WHAT YOU HAVE TO DO:
For this exercise, retype all the data exactly and exclude every image.

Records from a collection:
....

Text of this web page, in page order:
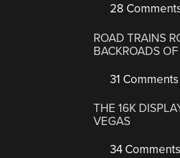
28
ROAD TRAINS
BACKROADS
31 Comments
THE 16K
VEGAS
34 Comments
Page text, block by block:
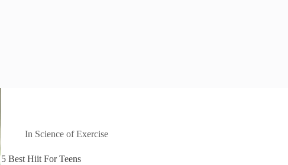
In Science of Exercise
5 Best Hiit For Teens
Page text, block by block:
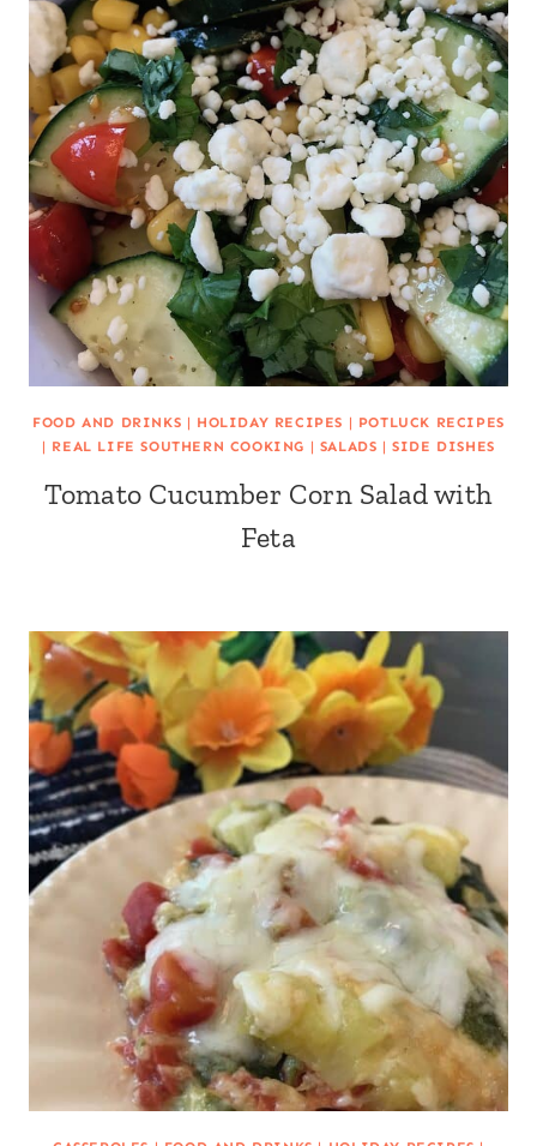
FOOD AND DRINKS | HOLIDAY RECIPES | POTLUCK RECIPES
| REAL LIFE SOUTHERN COOKING | SALADS |SIDE DISHES
Tomato Cucumber Corn Salad with
Feta
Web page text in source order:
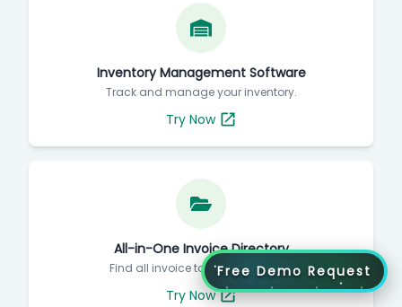
Inventory Management Software
Track and manage your inventory.
Try Now
All-in-One Invoice Directory
Find all invoice tools in one place.
Try Now
Free Demo Request
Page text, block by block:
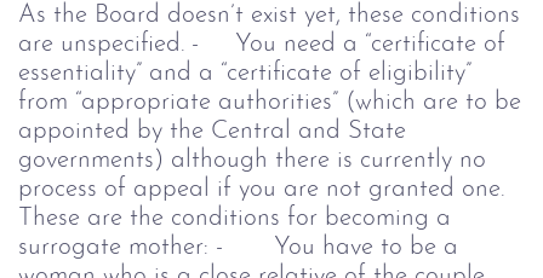
As the Board doesn’t exist yet, these conditions
are unspecified. - You need a “certificate of
essentiality” and a “certificate of eligibility”
from “appropriate authorities” (which are to be
appointed by the Central and State
governments) although there is currently no
process of appeal if you are not granted one.
These are the conditions for becoming a
surrogate mother: - You have to be a
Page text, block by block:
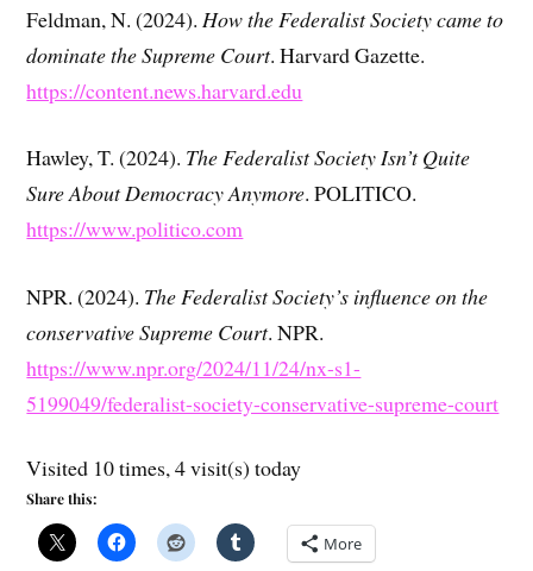
Feldman, N. (2024). How the Federalist Society came to
dominate the Supreme Court. Harvard Gazette.
https://content.news.harvard.edu
Hawley, T. (2024). The Federalist Society Isn’t Quite
Sure About Democracy Anymore. POLITICO.
https://www.politico.com
NPR. (2024). The Federalist Society’s influence on the
conservative Supreme Court. NPR.
https://www.npr.org/2024/11/24/nx-s1-
5199049/federalist-society-conservative-supreme-court
Visited 10 times, 4 visit(s) today
Share this:
More
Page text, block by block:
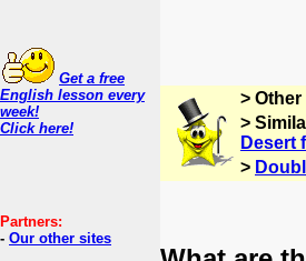
Get a free
English lesson every
week!
Click here!
Partners:
- Our other sites
>
>
Desert
>
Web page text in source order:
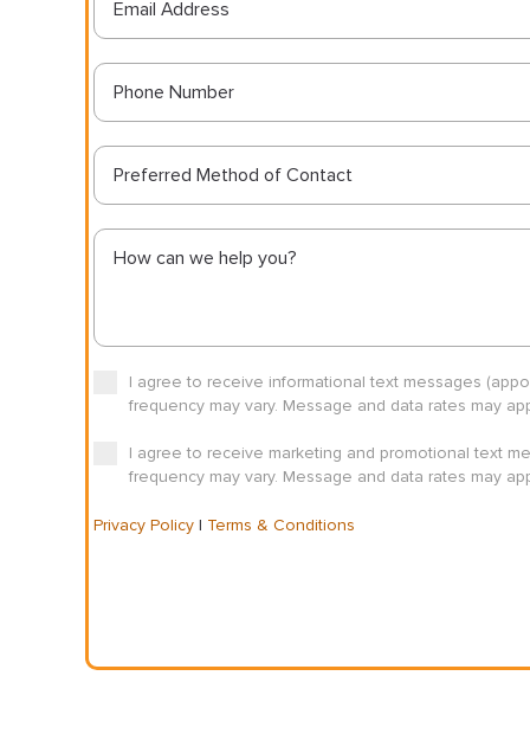
Preferred Method of Contact
I agree to receive informational text messages
frequency may vary. Message and data rates may
I agree to receive marketing and promotional text
frequency may vary. Message and data rates may
Privacy Policy | Terms & Conditions
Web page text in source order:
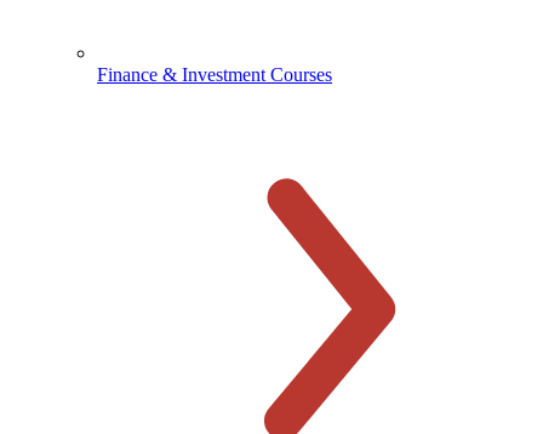
Finance & Investment Courses
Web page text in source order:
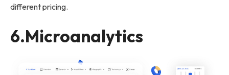
different pricing.
6.Microanalytics
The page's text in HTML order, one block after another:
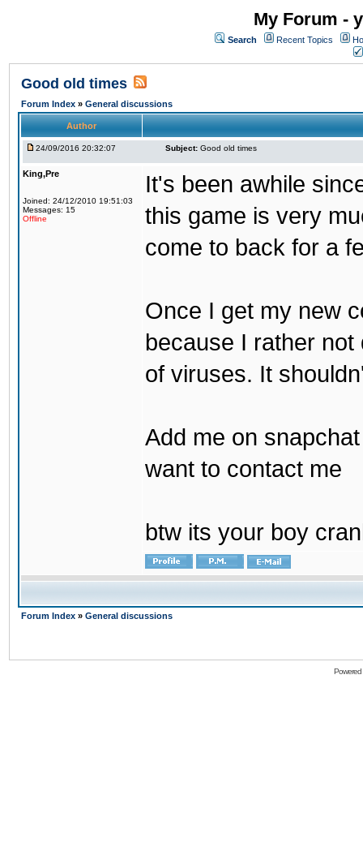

....

FINAL ANSWER:
Text of this web page, in page order:
28
ROAD TRAINS
BACKROADS
31 Comments
THE 16K
VEGAS
34 Comments
Page text, block by block:
In Science of Exercise
5 Best Hiit For Teens
Page text, block by block:
FOOD AND DRINKS | HOLIDAY RECIPES | POTLUCK RECIPES
| REAL LIFE SOUTHERN COOKING | SALADS |SIDE DISHES
Tomato Cucumber Corn Salad with
Feta
Web page text in source order:
Inventory Management Software
Track and manage your inventory.
Try Now
All-in-One Invoice Directory
Find all invoice tools in one place.
Try Now
Free Demo Request
Page text, block by block:
As the Board doesn’t exist yet, these conditions
are unspecified. - You need a “certificate of
essentiality” and a “certificate of eligibility”
from “appropriate authorities” (which are to be
appointed by the Central and State
governments) although there is currently no
process of appeal if you are not granted one.
These are the conditions for becoming a
surrogate mother: - You have to be a
Page text, block by block:
Feldman, N. (2024). How the Federalist Society came to
dominate the Supreme Court. Harvard Gazette.
https://content.news.harvard.edu
Hawley, T. (2024). The Federalist Society Isn’t Quite
Sure About Democracy Anymore. POLITICO.
https://www.politico.com
NPR. (2024). The Federalist Society’s influence on the
conservative Supreme Court. NPR.
https://www.npr.org/2024/11/24/nx-s1-
5199049/federalist-society-conservative-supreme-court
Visited 10 times, 4 visit(s) today
Share this:
More
Page text, block by block:
Get a free
English lesson every
week!
Click here!
Partners:
- Our other sites
>
>
Desert
>
Web page text in source order:
Preferred Method of Contact
I agree to receive informational text messages
frequency may vary. Message and data rates may
I agree to receive marketing and promotional text
frequency may vary. Message and data rates may
Privacy Policy | Terms & Conditions
Web page text in source order:
Finance & Investment Courses
Web page text in source order:
different pricing.
6.Microanalytics
The page's text in HTML order, one block after another:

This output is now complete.